Quem não cuida de si, que é terra………………………………….erra
Que o alto Rei por afamado…………………………………………..amado,
E quem lhe assiste ao desvelado …………………………………..lado
Da morte ao ar não desaferra…………………………………………aferra.
Quem do mundo a mortal loucura……………………………………cura,
A vontade de Deus sagrada…………………………………………..agrada,
Firmar-lhe a vida em atadura………………………………………….dura.
Ó voz zelosa, que dobrada…………………………………………….brada,
Já sei, que a flor da formosura………………………………………..usura
Será no fim desta jornada………………………………………………nada.
CONTINUA O POETA COM ESTE ADMIRAVEL A QUARTA FEYRA DE CINZAS.

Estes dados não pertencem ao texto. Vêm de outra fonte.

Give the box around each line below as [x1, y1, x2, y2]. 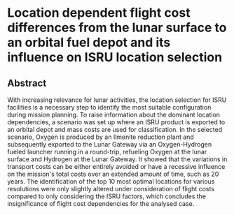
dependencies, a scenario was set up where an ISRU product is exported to [7, 118, 226, 126]
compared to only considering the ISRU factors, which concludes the [7, 192, 207, 200]
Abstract [7, 77, 47, 89]
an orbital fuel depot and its [7, 35, 171, 50]
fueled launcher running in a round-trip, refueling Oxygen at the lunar [7, 148, 207, 156]
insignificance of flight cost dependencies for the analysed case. [7, 200, 195, 207]
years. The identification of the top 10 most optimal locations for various [7, 177, 215, 186]
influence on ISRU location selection [7, 50, 223, 66]
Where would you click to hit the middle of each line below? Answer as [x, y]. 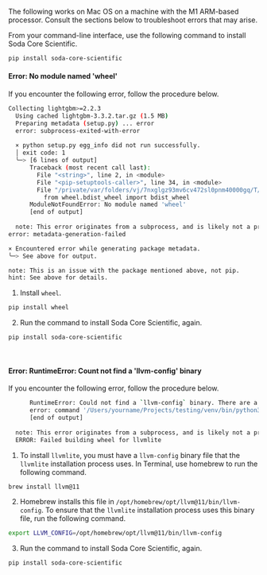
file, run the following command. [72, 519]
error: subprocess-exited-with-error [78, 130]
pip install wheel [39, 308]
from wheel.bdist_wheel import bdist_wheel [117, 197]
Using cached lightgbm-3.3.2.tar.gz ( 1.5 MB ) [92, 116]
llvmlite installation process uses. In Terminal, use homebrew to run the [139, 464]
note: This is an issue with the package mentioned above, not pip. [124, 270]
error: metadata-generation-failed [67, 234]
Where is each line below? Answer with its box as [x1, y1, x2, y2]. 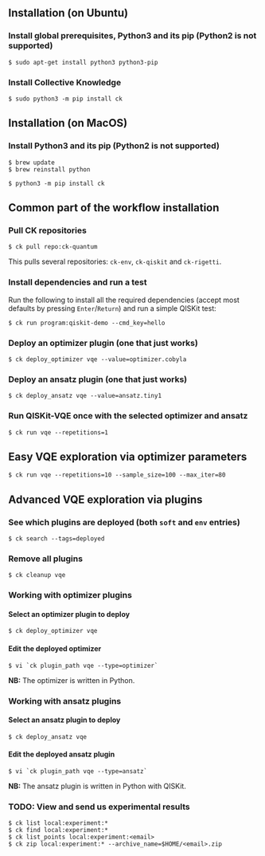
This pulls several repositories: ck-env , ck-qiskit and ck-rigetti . [8, 257, 222, 266]
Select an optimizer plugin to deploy [8, 609, 130, 618]
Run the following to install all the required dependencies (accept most [8, 295, 240, 304]
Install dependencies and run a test [8, 277, 147, 288]
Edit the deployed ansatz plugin [8, 749, 115, 760]
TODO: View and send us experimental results [8, 801, 191, 812]
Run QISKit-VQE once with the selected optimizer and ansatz [8, 410, 248, 422]
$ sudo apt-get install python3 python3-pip [8, 58, 158, 66]
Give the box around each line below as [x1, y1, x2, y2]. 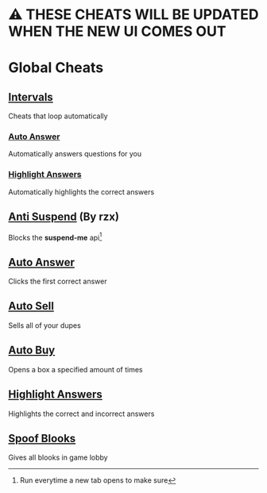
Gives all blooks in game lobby [8, 453, 109, 462]
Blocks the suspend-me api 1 [8, 231, 103, 242]
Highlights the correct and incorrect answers [8, 409, 155, 418]
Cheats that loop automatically [8, 111, 109, 121]
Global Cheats [8, 59, 104, 77]
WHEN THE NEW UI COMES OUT [8, 22, 226, 40]
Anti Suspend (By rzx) [8, 210, 119, 224]
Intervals [8, 90, 53, 104]
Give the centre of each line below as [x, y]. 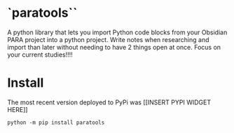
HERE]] [18, 109]
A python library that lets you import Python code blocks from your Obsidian [117, 32]
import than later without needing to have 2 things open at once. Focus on [114, 47]
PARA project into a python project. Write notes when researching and [108, 39]
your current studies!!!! [40, 55]
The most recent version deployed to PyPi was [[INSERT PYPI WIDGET [109, 102]
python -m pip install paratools [56, 122]
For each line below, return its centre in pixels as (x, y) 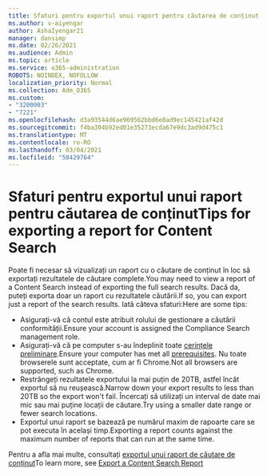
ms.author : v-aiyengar (46, 23)
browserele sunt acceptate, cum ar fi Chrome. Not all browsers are (129, 362)
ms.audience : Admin (41, 53)
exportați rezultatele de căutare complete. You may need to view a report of (132, 279)
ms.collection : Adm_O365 (50, 90)
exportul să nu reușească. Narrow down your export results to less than (137, 388)
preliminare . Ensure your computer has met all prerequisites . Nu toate (133, 354)
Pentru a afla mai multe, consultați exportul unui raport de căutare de (122, 454)
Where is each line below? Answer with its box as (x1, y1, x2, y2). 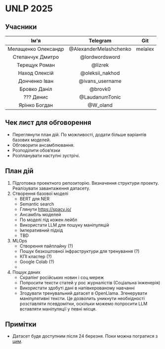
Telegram (88, 38, 112, 44)
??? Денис (23, 94, 48, 100)
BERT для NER (19, 195, 50, 201)
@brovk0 (89, 86, 111, 92)
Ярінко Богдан (18, 102, 53, 109)
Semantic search (19, 201, 54, 207)
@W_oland (87, 102, 113, 109)
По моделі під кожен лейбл (19, 217, 78, 223)
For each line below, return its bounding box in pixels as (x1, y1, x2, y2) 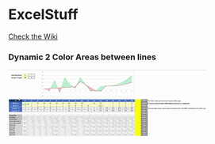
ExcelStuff (8, 6, 79, 24)
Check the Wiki (8, 32, 58, 41)
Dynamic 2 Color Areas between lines (8, 51, 157, 63)
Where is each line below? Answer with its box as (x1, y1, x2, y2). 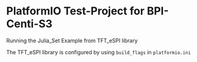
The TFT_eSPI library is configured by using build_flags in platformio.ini (6, 48, 191, 55)
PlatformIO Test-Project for (6, 4, 145, 18)
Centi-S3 (6, 17, 53, 31)
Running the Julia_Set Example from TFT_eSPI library (6, 37, 138, 44)
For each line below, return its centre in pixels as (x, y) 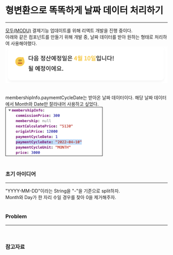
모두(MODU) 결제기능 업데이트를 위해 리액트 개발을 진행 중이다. (69, 30)
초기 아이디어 (21, 174)
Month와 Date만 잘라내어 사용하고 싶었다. (57, 104)
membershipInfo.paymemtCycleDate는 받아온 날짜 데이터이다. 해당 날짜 (79, 97)
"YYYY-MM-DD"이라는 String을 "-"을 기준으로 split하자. (63, 191)
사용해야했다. (24, 43)
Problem (16, 217)
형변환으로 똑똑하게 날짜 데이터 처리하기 (84, 11)
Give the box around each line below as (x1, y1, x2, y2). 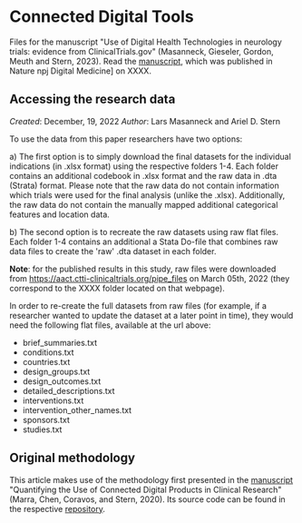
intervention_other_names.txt (22, 404, 132, 415)
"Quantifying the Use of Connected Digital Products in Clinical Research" (9, 484, 282, 495)
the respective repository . (9, 503, 106, 514)
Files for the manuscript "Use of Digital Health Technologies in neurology (9, 36, 283, 47)
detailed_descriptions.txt (22, 385, 115, 396)
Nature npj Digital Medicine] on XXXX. (9, 65, 152, 76)
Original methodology (9, 450, 136, 466)
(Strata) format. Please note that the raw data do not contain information (9, 180, 279, 191)
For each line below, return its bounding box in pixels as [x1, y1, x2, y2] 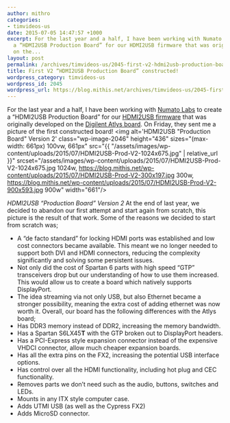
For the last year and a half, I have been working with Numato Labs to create [7, 106, 222, 114]
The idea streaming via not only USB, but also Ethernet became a [16, 293, 201, 301]
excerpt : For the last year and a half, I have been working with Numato [7, 36, 222, 43]
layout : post [7, 55, 44, 62]
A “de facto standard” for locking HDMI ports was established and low [16, 234, 215, 242]
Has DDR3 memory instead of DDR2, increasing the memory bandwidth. [16, 322, 221, 330]
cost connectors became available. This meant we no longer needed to [16, 242, 218, 250]
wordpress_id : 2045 [7, 80, 63, 87]
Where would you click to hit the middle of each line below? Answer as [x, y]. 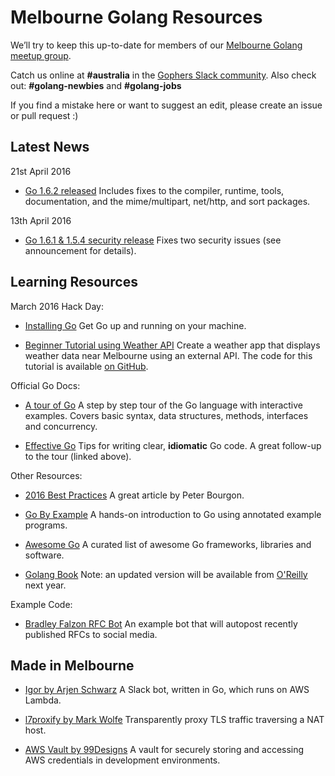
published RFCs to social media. [91, 634]
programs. [46, 525]
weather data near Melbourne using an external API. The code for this [168, 355]
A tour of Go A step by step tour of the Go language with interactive [164, 405]
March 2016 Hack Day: [57, 306]
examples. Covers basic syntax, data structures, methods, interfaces [166, 415]
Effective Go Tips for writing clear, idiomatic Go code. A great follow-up [173, 445]
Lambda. [43, 700]
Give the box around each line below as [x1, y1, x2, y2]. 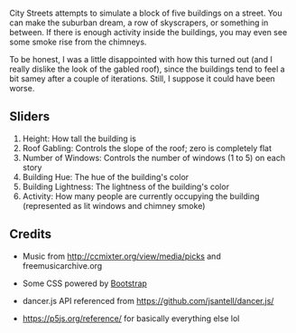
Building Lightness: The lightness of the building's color [22, 181, 230, 192]
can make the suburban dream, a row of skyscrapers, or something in [9, 17, 269, 28]
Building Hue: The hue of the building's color [22, 171, 190, 182]
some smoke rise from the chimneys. [9, 36, 147, 47]
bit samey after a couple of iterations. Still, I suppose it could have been [9, 73, 275, 84]
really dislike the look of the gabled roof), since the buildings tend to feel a [9, 63, 286, 74]
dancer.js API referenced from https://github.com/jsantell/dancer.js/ [22, 295, 274, 306]
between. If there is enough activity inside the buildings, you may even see [9, 27, 288, 37]
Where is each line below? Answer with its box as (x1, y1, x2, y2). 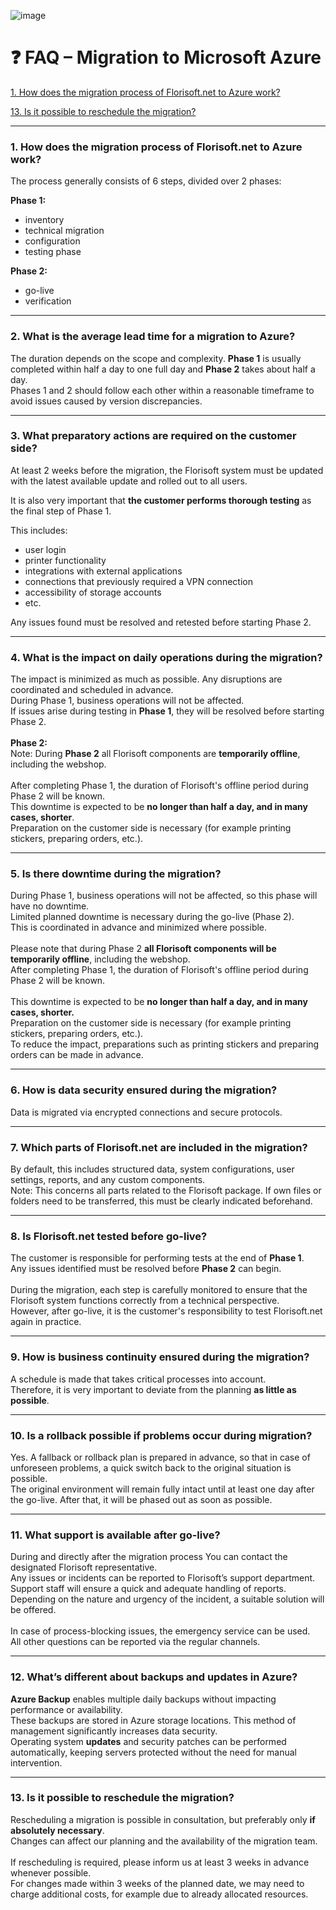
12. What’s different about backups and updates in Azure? (10, 1670, 298, 1684)
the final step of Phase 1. (10, 505, 112, 517)
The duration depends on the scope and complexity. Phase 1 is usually (10, 352, 302, 364)
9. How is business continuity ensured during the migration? (10, 1350, 310, 1364)
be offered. (10, 1604, 57, 1616)
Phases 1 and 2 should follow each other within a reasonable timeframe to (10, 384, 315, 396)
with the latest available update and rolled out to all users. (10, 475, 248, 487)
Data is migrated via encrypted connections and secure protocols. (10, 1106, 283, 1118)
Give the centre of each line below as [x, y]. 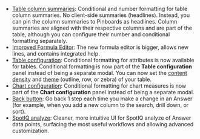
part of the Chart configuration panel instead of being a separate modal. [103, 92]
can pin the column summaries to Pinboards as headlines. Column [95, 21]
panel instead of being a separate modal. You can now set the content [99, 73]
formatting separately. [40, 41]
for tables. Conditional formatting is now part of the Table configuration [102, 66]
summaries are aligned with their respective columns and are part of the [102, 28]
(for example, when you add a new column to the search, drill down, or [100, 105]
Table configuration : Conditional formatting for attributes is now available [103, 60]
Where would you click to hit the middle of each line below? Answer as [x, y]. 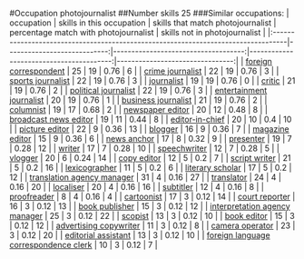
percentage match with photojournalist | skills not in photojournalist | [137, 32]
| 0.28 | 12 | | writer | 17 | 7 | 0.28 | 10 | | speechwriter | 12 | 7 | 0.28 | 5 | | [144, 148]
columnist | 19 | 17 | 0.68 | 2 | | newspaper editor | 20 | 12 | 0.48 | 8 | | [138, 110]
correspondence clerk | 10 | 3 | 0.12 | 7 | [83, 245]
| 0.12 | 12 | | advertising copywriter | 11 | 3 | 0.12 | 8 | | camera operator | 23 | [152, 225]
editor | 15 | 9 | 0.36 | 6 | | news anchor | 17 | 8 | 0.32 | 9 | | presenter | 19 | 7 [151, 139]
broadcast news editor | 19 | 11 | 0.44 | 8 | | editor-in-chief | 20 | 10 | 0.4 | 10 [151, 119]
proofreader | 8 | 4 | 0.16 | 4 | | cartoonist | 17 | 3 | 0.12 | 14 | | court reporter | [152, 196]
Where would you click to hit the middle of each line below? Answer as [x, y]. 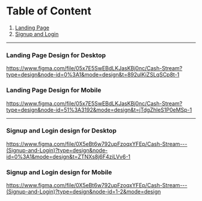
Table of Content [49, 11]
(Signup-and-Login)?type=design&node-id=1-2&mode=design [84, 192]
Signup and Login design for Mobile [59, 172]
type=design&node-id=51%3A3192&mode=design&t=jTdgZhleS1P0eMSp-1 [99, 110]
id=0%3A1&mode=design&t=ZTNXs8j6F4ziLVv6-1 [69, 157]
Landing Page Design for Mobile [54, 90]
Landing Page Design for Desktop [56, 55]
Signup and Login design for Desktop [62, 131]
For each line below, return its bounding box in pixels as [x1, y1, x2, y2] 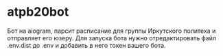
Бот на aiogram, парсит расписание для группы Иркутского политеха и [7, 27, 216, 35]
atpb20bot [7, 4, 69, 20]
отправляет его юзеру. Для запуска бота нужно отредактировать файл [7, 33, 216, 42]
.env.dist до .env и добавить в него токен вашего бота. [7, 41, 166, 49]
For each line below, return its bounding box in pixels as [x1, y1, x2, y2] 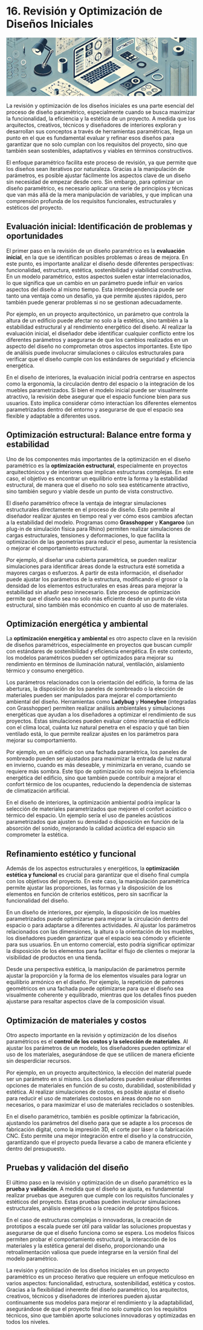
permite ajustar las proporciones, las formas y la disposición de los [6, 884, 173, 892]
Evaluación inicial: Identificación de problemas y [6, 221, 193, 232]
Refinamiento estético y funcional [6, 849, 137, 859]
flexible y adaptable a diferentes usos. [6, 412, 101, 419]
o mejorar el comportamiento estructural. [6, 544, 109, 552]
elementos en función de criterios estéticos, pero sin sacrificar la [6, 891, 168, 898]
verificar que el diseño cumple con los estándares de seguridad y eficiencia [6, 355, 195, 363]
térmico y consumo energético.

Que és terra Homem, e em terra hás de tornar-te,
Te lembra hoje Deus por sua Igreja,
De pó te faz espelho, em que se veja
A vil matéria, de que quis formar-te.
Lembra-te Deus, que és pó para humilhar-te,
E como o teu baixel sempre fraqueja
Nos mares da vaidade, onde peleja,
Te põe à vista a terra, onde salvar-te.
Alerta, alerta pois, que o vento berra,
E se assopra a vaidade, e incha o pano,
Na proa a terra tens, amaina, e ferra.
Todo o lenho mortal, baixel humano
Se busca a salvação, tome hoje terra,
Que a terra de hoje é porto soberano.
CONSIDERA O POETA ANTES DE CONFESSAR-SE NA ESTREYTA
CONTA, E VIDA RELAXADA.
Ai de mim! Se neste intento,
e costume de pecar
a morte me embaraçar
o salvar-me, como intento?
que mau caminho freqüento
para tão estreita conta;
oh que pena, e oh que afronta
será, quando ouvir dizer:
vai, maldito, a padecer,
onde Lucifer te aponta.
Valha-me Deus, que será
desta minha triste vida,
que assim mal logro perdida,
onde, Senhor, parará?
que conta se me fará
lá no fim, onde se apura
o mal, que sempre em mim dura,
o bem, que nunca abracei,
os gozos, que desprezei,
por uma eterna amargura.
Que desculpa posso dar,
quando ao tremendo juízo
for levado de improviso,
e o demônio me acusar?
Como me hei de desculpar
sem remédio, e sem ventura,
se for para aonde dura
o tormento eternamente,
ao que morre impenitente
sem confissão, nem fé pura.
Nome tenho de cristão,
e vivo brutualmente,
comunico a tanta gente
sem ter, quem me dê a mão:
Deus me chama co perdão
por auxílios, e conselhos,
eu ponho-me de joelhos
e mostro-me arrependido;
mas como tudo é fingido,
não me valem aparelhos.
Sempre que vou confessar-me,
digo, que deixo o pecado;
porém torno ao mau estado,
em que é certo o condenar-me:
mas lá está quem há de dar-me
o pago do proceder:
pagarei num vivo arder
de tormentos repetidos
sacrilégios cometidos
contra quem me deu o ser.
Mas se tenho tempo agora,
e Deus me quer perdoar,
que lhe hei de mais esperar,
para quando? ou em qual hora?
que será, quando traidora
a morte me acometer,
e então lugar não tiver
de deixar a ocasião,
na extrema condenação
me hei de vir a subverter.
AO DIA DO JUIZO.
O alegre do dia entristecido,
O silêncio da noite perturbado
O resplandor do sol todo eclipsado,
E o luzente da lua desmentido!
Rompa todo o criado em um gemido,
Que é de ti mundo? onde tens parado?
Se tudo neste instante está acabado,
Tanto importa o não ser, como haver sido.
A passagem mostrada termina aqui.